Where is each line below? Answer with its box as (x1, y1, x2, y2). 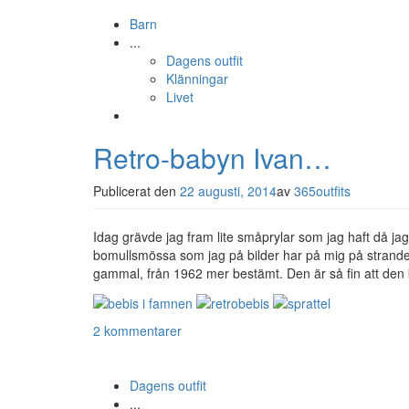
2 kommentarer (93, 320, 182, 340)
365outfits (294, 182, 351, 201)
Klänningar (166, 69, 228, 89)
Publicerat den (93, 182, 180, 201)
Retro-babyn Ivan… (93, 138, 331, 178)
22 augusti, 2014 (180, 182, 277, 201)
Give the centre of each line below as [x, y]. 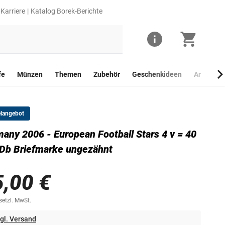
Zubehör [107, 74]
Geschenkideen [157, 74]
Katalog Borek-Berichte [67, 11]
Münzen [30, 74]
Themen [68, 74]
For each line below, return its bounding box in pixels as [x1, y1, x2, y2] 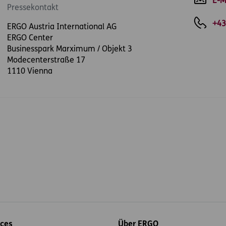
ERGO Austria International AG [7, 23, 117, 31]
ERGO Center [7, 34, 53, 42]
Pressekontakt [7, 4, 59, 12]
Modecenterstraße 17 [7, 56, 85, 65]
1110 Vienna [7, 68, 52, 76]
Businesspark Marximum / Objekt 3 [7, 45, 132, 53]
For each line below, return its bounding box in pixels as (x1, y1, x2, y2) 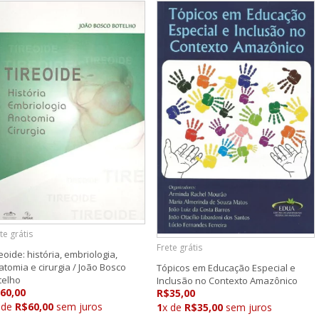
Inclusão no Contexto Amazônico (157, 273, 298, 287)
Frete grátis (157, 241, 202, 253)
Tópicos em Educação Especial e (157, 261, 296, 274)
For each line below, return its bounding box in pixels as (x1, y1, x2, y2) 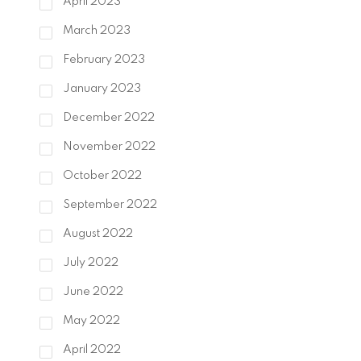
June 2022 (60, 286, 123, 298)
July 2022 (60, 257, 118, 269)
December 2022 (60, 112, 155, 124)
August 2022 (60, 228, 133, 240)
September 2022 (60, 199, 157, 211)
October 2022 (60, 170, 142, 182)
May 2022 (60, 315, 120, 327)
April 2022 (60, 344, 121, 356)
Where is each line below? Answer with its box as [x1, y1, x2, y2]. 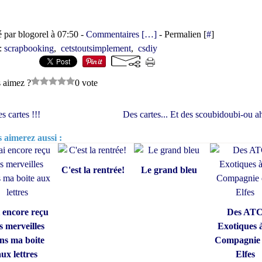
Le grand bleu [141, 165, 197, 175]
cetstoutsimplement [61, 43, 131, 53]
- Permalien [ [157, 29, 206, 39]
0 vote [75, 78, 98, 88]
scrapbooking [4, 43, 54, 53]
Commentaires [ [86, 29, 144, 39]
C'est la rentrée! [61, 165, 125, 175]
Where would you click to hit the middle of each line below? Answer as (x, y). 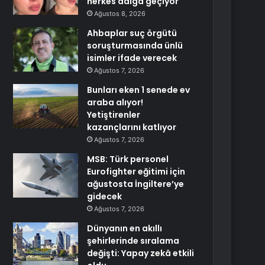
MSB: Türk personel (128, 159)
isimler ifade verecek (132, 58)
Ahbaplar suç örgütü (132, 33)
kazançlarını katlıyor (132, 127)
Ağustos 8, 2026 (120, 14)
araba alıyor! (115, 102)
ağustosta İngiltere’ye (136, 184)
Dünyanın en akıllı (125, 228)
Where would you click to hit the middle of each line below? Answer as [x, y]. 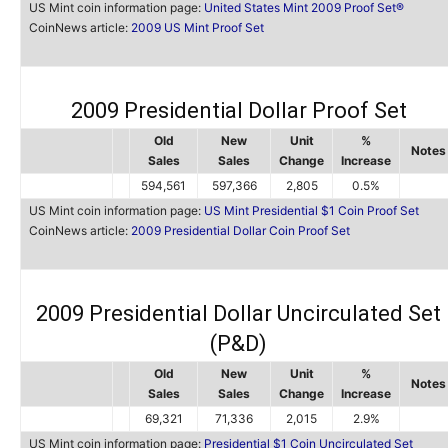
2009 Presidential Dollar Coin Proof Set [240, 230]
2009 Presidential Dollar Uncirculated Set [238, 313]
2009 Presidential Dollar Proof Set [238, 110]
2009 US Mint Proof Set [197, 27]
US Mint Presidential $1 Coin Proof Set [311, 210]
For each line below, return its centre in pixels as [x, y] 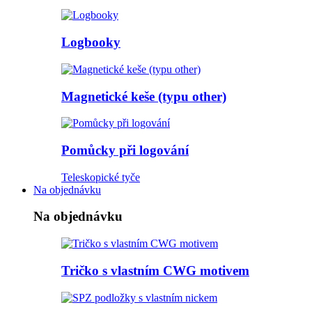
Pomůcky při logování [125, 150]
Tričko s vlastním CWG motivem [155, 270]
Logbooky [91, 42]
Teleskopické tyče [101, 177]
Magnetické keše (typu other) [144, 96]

□ □ □ □ □ □ □

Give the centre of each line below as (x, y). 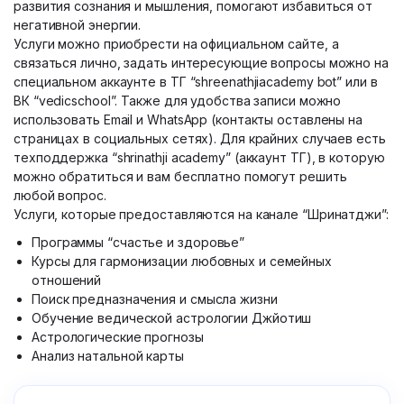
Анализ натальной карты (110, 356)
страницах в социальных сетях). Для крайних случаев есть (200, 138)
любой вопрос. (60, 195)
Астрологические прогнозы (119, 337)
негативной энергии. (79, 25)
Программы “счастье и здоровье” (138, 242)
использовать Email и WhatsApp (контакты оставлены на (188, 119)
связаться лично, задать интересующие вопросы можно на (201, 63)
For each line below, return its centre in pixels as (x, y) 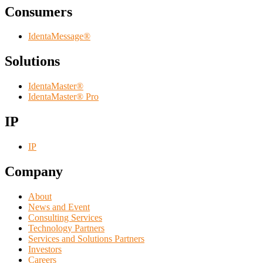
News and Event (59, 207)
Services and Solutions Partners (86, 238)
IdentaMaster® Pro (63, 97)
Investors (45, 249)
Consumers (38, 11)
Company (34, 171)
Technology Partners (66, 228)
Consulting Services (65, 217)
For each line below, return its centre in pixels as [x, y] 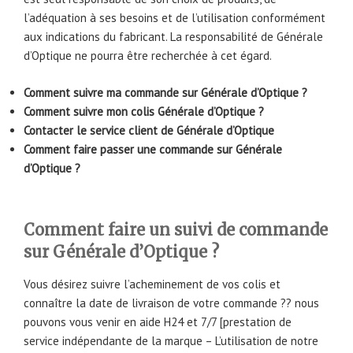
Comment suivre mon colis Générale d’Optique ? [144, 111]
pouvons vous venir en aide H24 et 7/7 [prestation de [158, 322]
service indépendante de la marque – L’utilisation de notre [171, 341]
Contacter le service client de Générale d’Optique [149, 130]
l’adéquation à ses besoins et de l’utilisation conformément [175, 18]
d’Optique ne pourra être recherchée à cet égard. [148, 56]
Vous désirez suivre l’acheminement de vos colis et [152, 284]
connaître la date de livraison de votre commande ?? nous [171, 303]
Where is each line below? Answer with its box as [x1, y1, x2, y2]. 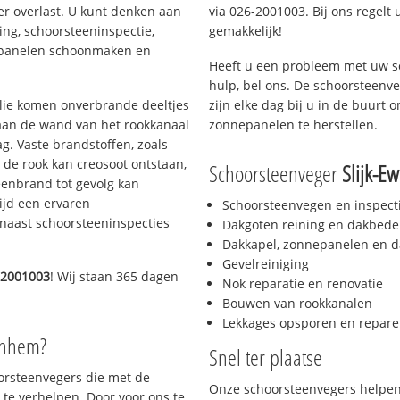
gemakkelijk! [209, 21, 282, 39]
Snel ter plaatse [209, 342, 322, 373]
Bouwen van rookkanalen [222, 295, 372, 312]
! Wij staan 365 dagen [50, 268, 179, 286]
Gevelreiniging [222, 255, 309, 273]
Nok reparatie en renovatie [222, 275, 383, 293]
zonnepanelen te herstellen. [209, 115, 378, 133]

□ □ □ □ □ □ □

## [Exercise aim]
Among the lines of the material above, find those with the word "Optique". Copy each one.

## [Written answer]
Comment suivre mon colis Générale d’Optique ? [144, 111]
Contacter le service client de Générale d’Optique [149, 130]
d’Optique ne pourra être recherchée à cet égard. [148, 56]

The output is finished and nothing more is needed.